Nkom stated that, according to observers of the Presidential election of 2025, Issa Tchiroma Bakary should be announced as the President of Camaroun with 70% of the vote. She contested the victory of Paul Biya, citing electoral fraud. According to Marceau Sivieude of Amnesty International’s Regional Director for West and Central Africa, “anyone who dares criticize the authorities, whether a human rights defender, a journalist, a political activist or a protester, runs the risk of being arbitrarily arrested and detained, tortured or otherwise ill-treated, and tried by military courts. Unfortunately, this trend increases as the presidential election approaches.”

Following the November 2025 presidential election in Cameroon, Issa Tchiroma Bakari, who was not elected, appointed 80-year-old lawyer Alice Nkom as his spokesperson while in exile. Alice Nkom participated in the homage to Anicet Ekane, former president of the African Movement for New Independence and Democracy, who died in prison on December 1, 2025. According to Nkom, Anicet Ekane died from a lack of medical care in prison. She also defends Makini Tchameni, wife of the imprisoned opposition figure Djeukam Tchameni, who is a prominent figure of the coalition "L'union pour le changement" that backed Issa Tchiroma Bakary during the last presidential election in Cameroon in her lawsuit.

==Recognition and legacy==

In March 2014, Alice Nkom was awarded with the "7. Menschenrechtspreis" (7th Human Rights Award) by the German section of Amnesty International.

Alice Nkom’s work on behalf of marginalized communities in Cameroon has received attention at both the national and international levels.

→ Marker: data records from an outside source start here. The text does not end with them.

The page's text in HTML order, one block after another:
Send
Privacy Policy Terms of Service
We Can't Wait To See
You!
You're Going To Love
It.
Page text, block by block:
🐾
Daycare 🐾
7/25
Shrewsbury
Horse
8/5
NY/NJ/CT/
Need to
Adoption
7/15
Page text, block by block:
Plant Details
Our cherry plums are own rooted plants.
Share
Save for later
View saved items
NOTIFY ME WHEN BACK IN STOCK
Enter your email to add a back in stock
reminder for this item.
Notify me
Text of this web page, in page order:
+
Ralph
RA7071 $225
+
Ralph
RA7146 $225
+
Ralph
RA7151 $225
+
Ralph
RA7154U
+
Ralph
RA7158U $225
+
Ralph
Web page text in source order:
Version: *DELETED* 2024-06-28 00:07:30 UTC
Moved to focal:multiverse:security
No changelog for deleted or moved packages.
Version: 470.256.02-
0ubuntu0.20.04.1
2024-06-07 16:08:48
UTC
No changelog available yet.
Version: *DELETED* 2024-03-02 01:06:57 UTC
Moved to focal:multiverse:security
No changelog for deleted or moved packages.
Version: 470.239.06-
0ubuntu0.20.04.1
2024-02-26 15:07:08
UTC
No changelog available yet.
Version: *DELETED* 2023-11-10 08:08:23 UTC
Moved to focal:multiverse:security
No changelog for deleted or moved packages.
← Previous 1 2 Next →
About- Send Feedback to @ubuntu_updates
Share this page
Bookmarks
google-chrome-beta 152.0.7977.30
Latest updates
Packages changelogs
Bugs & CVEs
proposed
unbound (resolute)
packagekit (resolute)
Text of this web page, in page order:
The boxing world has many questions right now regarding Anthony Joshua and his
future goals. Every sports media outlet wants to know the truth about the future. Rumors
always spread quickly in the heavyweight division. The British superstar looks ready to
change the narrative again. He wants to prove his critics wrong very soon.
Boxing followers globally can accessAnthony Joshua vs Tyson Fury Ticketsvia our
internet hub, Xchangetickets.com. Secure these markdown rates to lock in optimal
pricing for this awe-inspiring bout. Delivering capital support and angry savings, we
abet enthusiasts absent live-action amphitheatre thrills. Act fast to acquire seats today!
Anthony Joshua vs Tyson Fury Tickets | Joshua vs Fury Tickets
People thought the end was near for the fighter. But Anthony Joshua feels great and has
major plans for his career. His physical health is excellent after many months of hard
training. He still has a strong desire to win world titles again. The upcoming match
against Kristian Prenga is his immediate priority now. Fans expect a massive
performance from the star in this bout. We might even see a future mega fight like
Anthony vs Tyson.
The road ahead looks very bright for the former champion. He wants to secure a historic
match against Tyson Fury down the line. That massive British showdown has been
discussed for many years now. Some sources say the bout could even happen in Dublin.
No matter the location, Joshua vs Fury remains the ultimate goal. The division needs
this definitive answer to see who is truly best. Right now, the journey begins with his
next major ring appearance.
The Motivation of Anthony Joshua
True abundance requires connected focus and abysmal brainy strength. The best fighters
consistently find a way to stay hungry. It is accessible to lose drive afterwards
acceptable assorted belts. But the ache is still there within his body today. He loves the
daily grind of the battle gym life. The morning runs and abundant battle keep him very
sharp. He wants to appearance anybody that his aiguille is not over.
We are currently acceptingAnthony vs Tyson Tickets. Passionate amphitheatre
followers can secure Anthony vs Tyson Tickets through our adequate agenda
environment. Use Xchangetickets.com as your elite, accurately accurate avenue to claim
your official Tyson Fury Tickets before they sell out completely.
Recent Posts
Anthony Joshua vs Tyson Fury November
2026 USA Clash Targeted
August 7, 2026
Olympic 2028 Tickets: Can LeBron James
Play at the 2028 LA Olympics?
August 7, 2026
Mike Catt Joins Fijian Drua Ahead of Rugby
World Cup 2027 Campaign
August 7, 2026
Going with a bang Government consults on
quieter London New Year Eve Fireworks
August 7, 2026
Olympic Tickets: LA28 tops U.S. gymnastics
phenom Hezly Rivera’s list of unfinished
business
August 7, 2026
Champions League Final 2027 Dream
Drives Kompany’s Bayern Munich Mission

Her legal and advocacy efforts have been covered by newspapers, including Cameroon Tribune, Mutations, and Journal du Cameroun, which have profiled her role in human‑rights defense. In 2014, the German section of Amnesty International presented its Human Rights Award (Menschenrechtspreis) jointly to Nkom and Michel Togué in recognition of their legal defense of individuals prosecuted under Article 347 bis.

Researchers have identified Nkom as one of the first Cameroonian lawyers to apply constitutional arguments to sexuality‑related cases. Scholars and human‑rights analysts describe her approach as illustrating how formal legal mechanisms can be used to advance equality and procedural fairness. Within Cameroon, civic organizations and professional associations have acknowledged Nkom’s contribution to the legal profession. Young lawyers have cited her as an influence in combining ethical practice with social commitment. The Cameroonian Bar Association has recognized her decades of practice and contributions to professional ethics, and domestic media often highlight her emphasis on fairness and civil liberties.

Françoise Millogo directed the documentary Coming Out of the Nkuta (2009). This and other films were screened in Cameroon and internationally and introduced audiences to the legal challenges surrounding human rights in the country. Human‑rights organizations continue to mention Nkom’s example when discussing proposals for legal reform. The Amnesty International Annual Report 2023 noted her ongoing work and the broader context of restrictions faced by human‑rights defenders in Cameroon.

National networks, including the Bar Association and the National Commission on Human Rights and Freedoms, have referenced her activities in appeals for professional solidarity. Commentators observe that Nkom’s legacy extends beyond LGBT advocacy; her career reflects broader concerns about access to justice and protection of civil rights. Analysts argue that her work helped normalize public debate about legal equality within a conservative legal system. She has been described by Cameroonian media as “the voice of the voiceless,” noted for a long career of public service.

Nkom has featured in several documentaries about her efforts to defend LGBT people in Cameroon, including Coming out of the Nkuta (2009) and Until it Shines (2022), which depict her meeting clients and mentoring younger lawyers. Her life and work are frequently discussed in studies of African legal development as illustrating the role of individual lawyers in human‑rights reform.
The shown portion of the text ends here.